日本サッカー界初のプロ女性監督がつくる勝つ組織

2015/9/14

「女性マネジメント」において、本田美登里監督(50=AC長野パルセイロ・レディース)は二つの顔を持つ。就任3年目の今シーズン、なでしこリーグ2部で前期は負けなしで首位を快走。9月6日にスタートしたばかりの後半戦初戦では今季初の黒星を喫したが、残り7試合で昇格最有力のチームを率いる。

日本サッカー協会職員としてユース年代の強化に従事した後、2001年、岡山県美作市に創設された「岡山湯郷ベル」の監督を務め、宮間あや(カナダW杯キャプテン)と共に、なでしこリーグ1部の強豪クラブを育てた。

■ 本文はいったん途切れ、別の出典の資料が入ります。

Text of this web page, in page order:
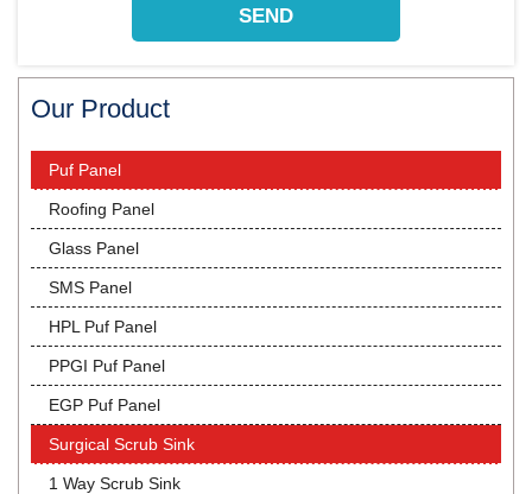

大学女子サッカー代表監督を務めたユニバーシアードでも銅メダル(2005年トルコ・イズミル大会)を獲得し、さらに2007年には、Jリーグのプロ監督に就任できる「S級」(正式名称は日本サッカー協会公認S級コーチ)を取得するなど、圧倒的な男性社会ともいえるサッカー界で常に女性の存在感を示してきた。

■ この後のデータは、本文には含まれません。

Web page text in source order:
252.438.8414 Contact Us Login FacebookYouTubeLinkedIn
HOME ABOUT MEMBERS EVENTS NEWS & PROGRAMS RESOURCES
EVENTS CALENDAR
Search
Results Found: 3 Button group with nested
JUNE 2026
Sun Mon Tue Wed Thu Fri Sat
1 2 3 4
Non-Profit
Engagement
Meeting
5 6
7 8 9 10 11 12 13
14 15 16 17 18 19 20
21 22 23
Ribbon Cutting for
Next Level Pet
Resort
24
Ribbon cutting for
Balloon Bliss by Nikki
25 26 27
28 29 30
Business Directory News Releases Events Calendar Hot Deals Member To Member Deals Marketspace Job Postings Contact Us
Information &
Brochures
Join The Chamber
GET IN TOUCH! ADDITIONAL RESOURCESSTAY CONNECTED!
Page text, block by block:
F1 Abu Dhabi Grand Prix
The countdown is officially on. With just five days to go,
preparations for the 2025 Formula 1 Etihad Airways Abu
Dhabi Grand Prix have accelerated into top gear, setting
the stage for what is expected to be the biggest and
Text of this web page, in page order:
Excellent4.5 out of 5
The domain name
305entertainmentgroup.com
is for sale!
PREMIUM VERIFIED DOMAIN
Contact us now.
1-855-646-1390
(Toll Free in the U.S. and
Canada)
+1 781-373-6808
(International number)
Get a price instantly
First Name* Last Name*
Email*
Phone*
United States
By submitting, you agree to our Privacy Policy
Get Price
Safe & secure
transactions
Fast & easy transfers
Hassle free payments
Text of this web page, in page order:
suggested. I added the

本田美登里(ほんだ・みどり) 1964年静岡県出身。清水商業時代は男子選手に混じってサッカー部の練習に参加。高2のときに日本女子代表に選ばれ、1985年に読売ベレーザに加入すると1988年から全日本女子サッカー選手権を2連覇。1994年に引退して日本サッカー協会に就職し、女子サッカーの普及と強化に奮闘した。 2001年、岡山県に設立された女子チーム、岡山湯郷Belleの初代監督に抜てきされると、人柄を慕って高2だった宮間あやが入団。2004年にL・リーグ2部で優勝して1部昇格を果たした。2005年、ユニバーシアード・女子代表チームの監督を任され、トルコ・イズミル大会で3位に。2007年には女性として初めて日本サッカー協会公認S級ライセンスを取得した。U-20日本女子代表コーチを経て、2013年にAC長野パルセイロ・レディースの監督に就任し、現在なでしこリーグ2部で首位を独走している

本田美登里(ほんだ・みどり)
1964年静岡県出身。清水商業時代は男子選手に混じってサッカー部の練習に参加。高2のときに日本女子代表に選ばれ、1985年に読売ベレーザに加入すると1988年から全日本女子サッカー選手権を2連覇。1994年に引退して日本サッカー協会に就職し、女子サッカーの普及と強化に奮闘した。2001年、岡山県に設立された女子チーム、岡山湯郷ベルの初代監督に抜てきされると、人柄を慕って高2だった宮間あやが入団。2004年にL・リーグ2部で優勝して1部昇格を果たした。2005年、ユニバーシアード・女子代表チームの監督を任され、トルコ・イズミル大会で3位に。2007年には女性として初めて日本サッカー協会公認S級ライセンスを取得した。U-20日本女子代表コーチを経て、2013年にAC長野パルセイロ・レディースの監督に就任し、現在なでしこリーグ2部で首位を独走している

女性サッカー界のパイオニア

女子日本代表「なでしこジャパン」の大躍進によって、今でこそ、女子サッカーは常に大きな注目を集める。しかし1995年から昨年まで400人を越える男子がS級を取得したが、女子はわずか4人(本田、高倉麻子、半田悦子、野田朱美各氏)と、企業でいえば管理職を目指し、資格を取得する女性の比率増加が停滞する状況と似ている。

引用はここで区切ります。